Feindeslisten: "Gefährdendes Verbreiten personenbezogener Daten" wird strafbar
Laut Kabinettsbeschluss reicht es bereits, wenn eine Person betroffen ist. Allerdings wird damit nicht generell verboten, kritisch über namentlich genannte Akteure politischer Gruppen zu berichten
Was Bundesjustizministerin Christine Lambrecht (SPD) zu einem Kabinettsbeschluss an diesem Mittwoch erklärt hat, entspricht auf den ersten Blick Forderungen, die seit Jahren im demokratischen Spektrum erhoben werden: "Wir stellen jetzt die Verbreitung von 'Feindeslisten' ausdrücklich unter Strafe. Damit gehen wir klar und entschieden gegen ein Klima der Angst und der Einschüchterung vor, das von Hetzern geschürt wird." Die Ministerin verwies darauf, dass auch der im Juni 2019 ermordete Kasseler Regierungspräsident Walter Lübcke (CDU) auf einer Feindesliste von Neonazis gestanden hatte.
Das Wort "Feindesliste" kommt im neuen Gesetzestext laut Regierungsentwurf allerdings nicht vor. Es wird nur mehrfach in den Ausführungen zu seiner Begründung erwähnt. Der Straftatbestand des neuen Paragraphen 126a lautet demnach: "Gefährdendes Verbreiten personenbezogener Daten". Dabei muss es sich auch nicht um ganze Listen handeln - im Zweifel reicht es, wenn eine einzige Person betroffen ist:
"Wer öffentlich, in einer Versammlung oder durch Verbreiten eines Inhalts (…) personenbezogene Daten einer anderen Person in einer Art und Weise verbreitet, die geeignet ist, diese Person oder eine ihr nahestehende Person der Gefahr
1. eines gegen sie gerichteten Verbrechens oder
2. einer gegen sie gerichteten sonstigen rechtswidrigen Tat gegen die sexuelle Selbstbestimmung, die körperliche Unversehrtheit, die persönliche Freiheit oder gegen eine Sache von bedeutendem Wert auszusetzen, wird mit Freiheitsstrafe bis zu zwei Jahren oder mit Geldstrafe bestraft.

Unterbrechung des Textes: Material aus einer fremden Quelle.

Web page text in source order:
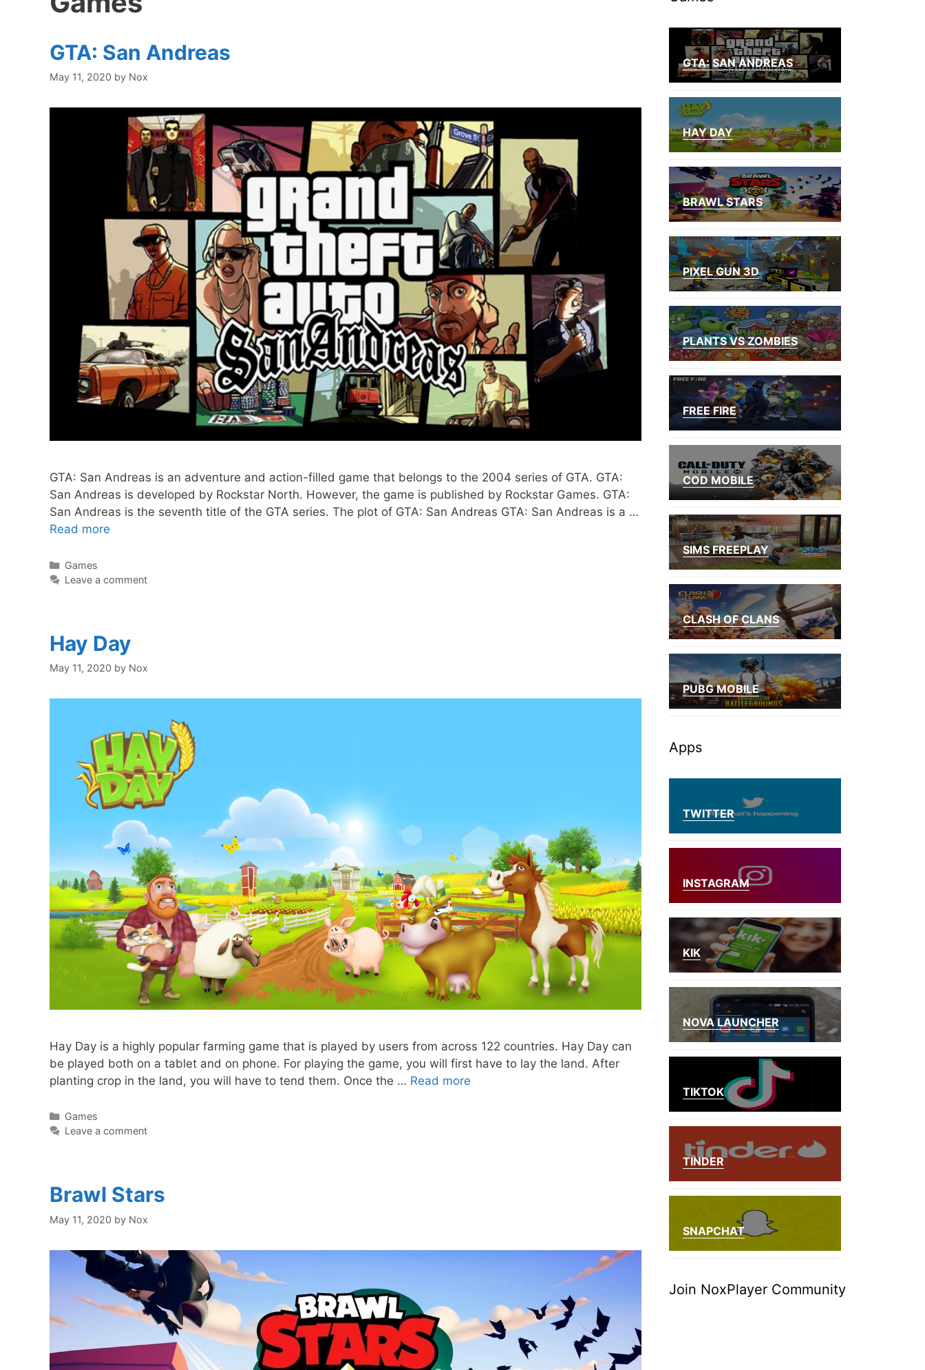
GTA: San Andreas
May 11, 2020 by Nox
GTA: San Andreas is an adventure and action-filled game that belongs to the 2004 series of GTA. GTA:
San Andreas is developed by Rockstar North. However, the game is published by Rockstar Games. GTA:
San Andreas is the seventh title of the GTA series. The plot of GTA: San Andreas GTA: San Andreas is a …
Read more
Categories
Games
Leave a comment
Hay Day
May 11, 2020 by Nox
Hay Day is a highly popular farming game that is played by users from across 122 countries. Hay Day can
be played both on a tablet and on phone. For playing the game, you will first have to lay the land. After
planting crop in the land, you will have to tend them. Once the … Read more
Categories
Games
Leave a comment
Brawl Stars
May 11, 2020 by Nox
GTA: SAN ANDREAS
HAY DAY
BRAWL STARS
PIXEL GUN 3D
PLANTS VS ZOMBIES
FREE FIRE
COD MOBILE
SIMS FREEPLAY
CLASH OF CLANS
PUBG MOBILE
Apps
TWITTER
INSTAGRAM
KIK
NOVA LAUNCHER
TIKTOK
TINDER
SNAPCHAT
Join NoxPlayer Community

(2) Handelt es sich um nicht allgemein zugängliche Daten, so ist die Strafe Freiheitsstrafe bis zu drei Jahren oder Geldstrafe. (...)"
Laut Absatz 3 gilt hier aber die gleiche Einschränkung wie für den Tatbestand "Verbreiten von Propagandamitteln verfassungswidriger Organisationen" in Paragraph 86: Auch dies ist nämlich nicht strafbar, "wenn die Handlung der staatsbürgerlichen Aufklärung, der Abwehr verfassungswidriger Bestrebungen, der Kunst oder der Wissenschaft, der Forschung oder der Lehre, der Berichterstattung über Vorgänge des Zeitgeschehens oder der Geschichte oder ähnlichen Zwecken dient". Das heißt in diesem Fall: In einem Spielfilm, der im Jahr 1938 spielt, müssen Nazisymbole nicht verpixelt werden. In einem kritischen Fernsehbericht, der Besucher eines Rechtsrock-Konzerts mit verbotenen Nazisymbolen auf den T-Shirts oder in Form von Tattoos zeigt, auch nicht.
Im Fall des neuen Paragraphen 126a bezieht sich der Hinweis vor allem auf die Stichworte "staatsbürgerliche Aufklärung", und "Abwehr verfassungswidriger Bestrebungen". Das heißt: Wenn es belegbar ist, darf öffentlich erwähnt werden, dass eine namentlich genannte Person, die zum Beispiel als Lehrkraft arbeitet, einer Nazi-Kameradschaft oder einer salafistischen Organisation angehört. Wenn es dafür allerdings keine belastbaren Belege gibt, kann die Behauptung als üble Nachrede angezeigt und strafrechtlich verfolgt werden. Aber das ist ein anderer Straftatbestand.
Die Einschränkung in Absatz 3 des neuen Paragraphen 126a wurde hinzugefügt, nachdem unter anderem gerade Politikerinnen, die selbst mehrfach Drohungen von Neonazis erhalten hatten, den Referentenentwurf kritisiert hatten. Unter anderem die Bundestagsabgeordnete Martina Renner und die Thüringer Landtagsabgeordnete Katharina König-Preuss (beide Die Linke) hatten zunächst befürchtet, das Gesetz könne sich gegen "antifaschistische Recherchearbeit" richten.
Daraufhin war der Gesetzentwurf überarbeitet worden. Der Bundestag muss der neuen Version noch zustimmen. Wie die Regelung in der Praxis ausgelegt werden wird, bleibt abzuwarten.